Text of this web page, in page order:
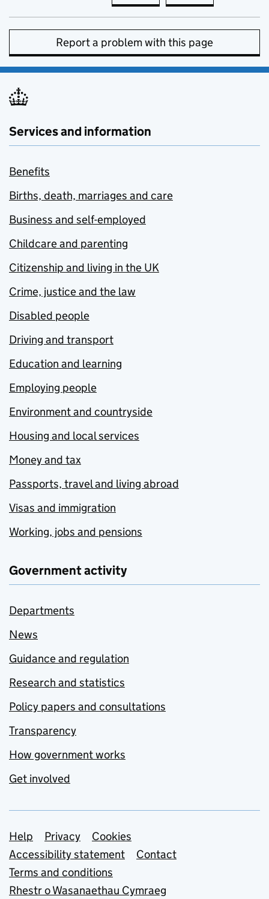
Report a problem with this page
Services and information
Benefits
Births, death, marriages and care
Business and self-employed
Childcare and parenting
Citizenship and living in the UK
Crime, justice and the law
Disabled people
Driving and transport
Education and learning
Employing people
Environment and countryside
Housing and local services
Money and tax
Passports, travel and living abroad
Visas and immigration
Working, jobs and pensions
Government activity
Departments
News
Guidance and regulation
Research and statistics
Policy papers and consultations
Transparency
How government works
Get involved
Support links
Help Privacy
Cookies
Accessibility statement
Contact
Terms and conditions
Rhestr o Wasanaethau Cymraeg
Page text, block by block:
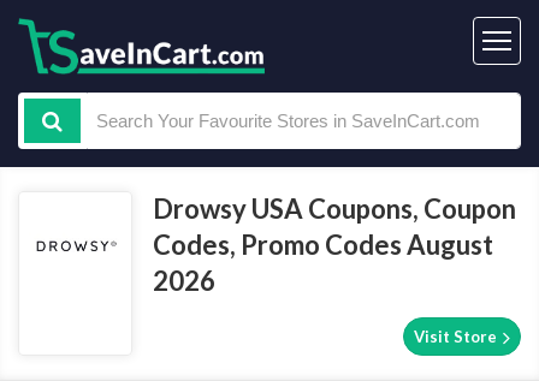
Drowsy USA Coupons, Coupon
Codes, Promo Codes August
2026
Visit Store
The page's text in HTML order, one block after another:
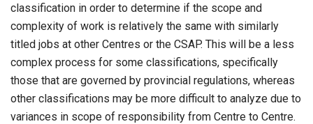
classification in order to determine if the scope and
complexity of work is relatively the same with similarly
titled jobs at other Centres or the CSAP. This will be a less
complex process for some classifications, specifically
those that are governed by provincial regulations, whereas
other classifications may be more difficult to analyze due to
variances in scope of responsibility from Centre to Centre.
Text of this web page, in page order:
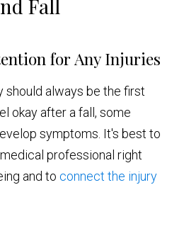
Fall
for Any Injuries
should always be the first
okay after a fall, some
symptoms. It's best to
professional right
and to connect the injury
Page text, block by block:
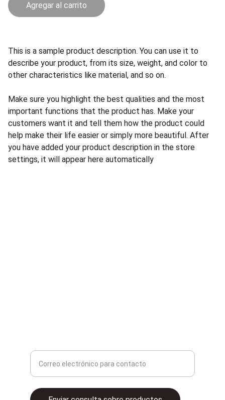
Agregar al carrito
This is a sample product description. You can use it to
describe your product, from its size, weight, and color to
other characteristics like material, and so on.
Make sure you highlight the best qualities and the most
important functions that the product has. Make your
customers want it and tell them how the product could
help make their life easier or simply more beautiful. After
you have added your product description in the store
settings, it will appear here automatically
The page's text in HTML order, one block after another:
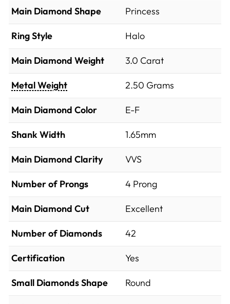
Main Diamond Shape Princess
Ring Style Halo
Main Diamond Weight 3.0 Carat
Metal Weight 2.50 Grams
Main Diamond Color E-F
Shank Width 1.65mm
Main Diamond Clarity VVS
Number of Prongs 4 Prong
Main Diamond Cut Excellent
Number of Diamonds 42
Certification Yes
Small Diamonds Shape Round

***

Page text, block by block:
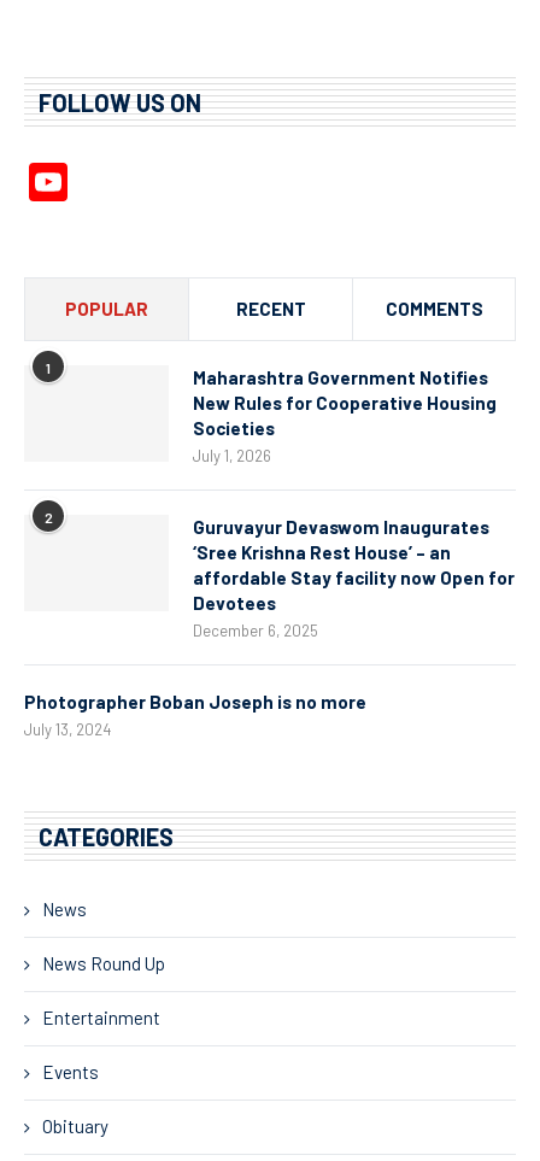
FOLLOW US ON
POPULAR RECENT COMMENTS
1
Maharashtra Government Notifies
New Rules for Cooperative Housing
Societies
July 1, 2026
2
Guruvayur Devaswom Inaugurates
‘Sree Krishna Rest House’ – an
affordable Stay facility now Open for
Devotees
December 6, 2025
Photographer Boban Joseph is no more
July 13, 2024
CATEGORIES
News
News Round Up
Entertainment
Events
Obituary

***

» **ASSIGNMENT**
The count of lines above that contain "from" is all that should be given.

» **RESULT OF THIS EXERCISE**
2